Babası o daha 6 aylıkken evi terk eden küçük Henry henüz 8 yaşındayken -izlediği filmlerin büyüsüyle- aktör olmaya karar verir. 13 yaşındayken okulu yarıda bırakıp bulaşıkçılık, garsonluk, şoförlük, liman işçiliği gibi bir sürü işe girer çıkar, oyunculuk eğitimi için para biriktirir. Bir süre sonra oyunculuk sertifikaları alır, çeşitli tiyatrolara katılır, 1940’ların sonunda küçük rollerle sahne hayatına başlar, 1950’den itibaren televizyon dizilerinde ufak tefek roller alır. Marlon Brando ve Anthony Quinn’in oyunculuk resitali verdikleri Viva Zapata! (1952) filmindeki küçük bir rolle sinemaya merhaba der. 1953 yılında ünlü oyun yazarı Tennessee Williams’ın Camino Real oyununda küçük bir rolle Broadway’e de adım atar.

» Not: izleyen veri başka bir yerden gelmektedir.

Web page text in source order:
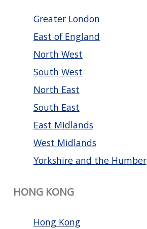
Greater London
East of England
North West
South West
North East
South East
East Midlands
West Midlands
Yorkshire and the Humber
HONG KONG
Hong Kong

Bu arada birçok yeniyetme aktör gibi TV’de görünüp yüzüne aşinalık kazandırmaya devam eder.

1950’lerde ABD’de, aralarında Charles Bronson, Lee Van Cleef, Jack Palance, Lee Marvin ve James Coburn gibi isimlerin de bulunduğu, yüz hatları ve sert mizaçlarıyla dikkat çeken ve genelde “ikinci sınıf” kötü adam (başkötünün yardımcıları, tetikçileri vs.) rolleri oynayan bir grup aktör perde/ekran süreleri kısa olmasına rağmen dikkatleri üstüne çekmeyi başardı, bunlardan biri de Henry Silva’ydı. Silva da Jack Palance gibi Actor’s Studio geleneğinden geliyordu. 1955 yılında -o dönem- Lee Strasberg’in başında olduğu Actor’s Studio’nun seçmelerinde yüzlerce aday arasından seçilen beş kişiden biriydi.

blank

Silva Actor’s Studio’da Debra Winger ve Tony Sirico’yu da eğiten aktör ve oyun yazarı Michael V. Gazzo’nun öğrencisi oldu. Gazzo’yu hepiniz, kendisine bir Oscar adaylığı kazandıran The Godfather Part II’daki (Baba 2, 1974) Frank Pentangeli rolünden tanıyorsunuz (ailesini kurtarmak için küvette bileklerini keserek intihar eden mafya babası). Michael V. Gazzo’nun askerden dönen bir uyuşturucu/morfin bağımlısını anlattığı 1955 tarihli A Hatful of Rain adlı drama Broadway’de büyük bir sükse yapıp uzunca bir süre kapalı gişe oynamaya başlayınca oyuncular bir anda film şirketlerinin dikkatini çekti. Bu oyuncular, (başroldeki) Ben Gazzara (Anatomy of a Murder, The Killing of a Chinese Bookie, Saint Jack), Shelley Winters (The Night of the Hunter, A Patch of Blue, A Place in the Sun), Harry Guardino (Pork Chop Hill, Jigsaw, Contract on Cherry Street), Anthony Franciosa (Tenebrae, Careless, Across 110th Street), Frank Silvera (Killer’s Kiss, Fear and Desire, Valdez is Coming) ve Henry Silva’ydı. 1956’da oyundaki başrol bu sefer Steve McQueen tarafından canlandırıldı. Neyse, A Hatful of Rain 1957’de Fred Zinnemann tarafından aynı adla sinemaya uyarlandığında Silva’dan sahnede başarıyla canlandırdığı uyuşturucu satıcısını oynaması istenir.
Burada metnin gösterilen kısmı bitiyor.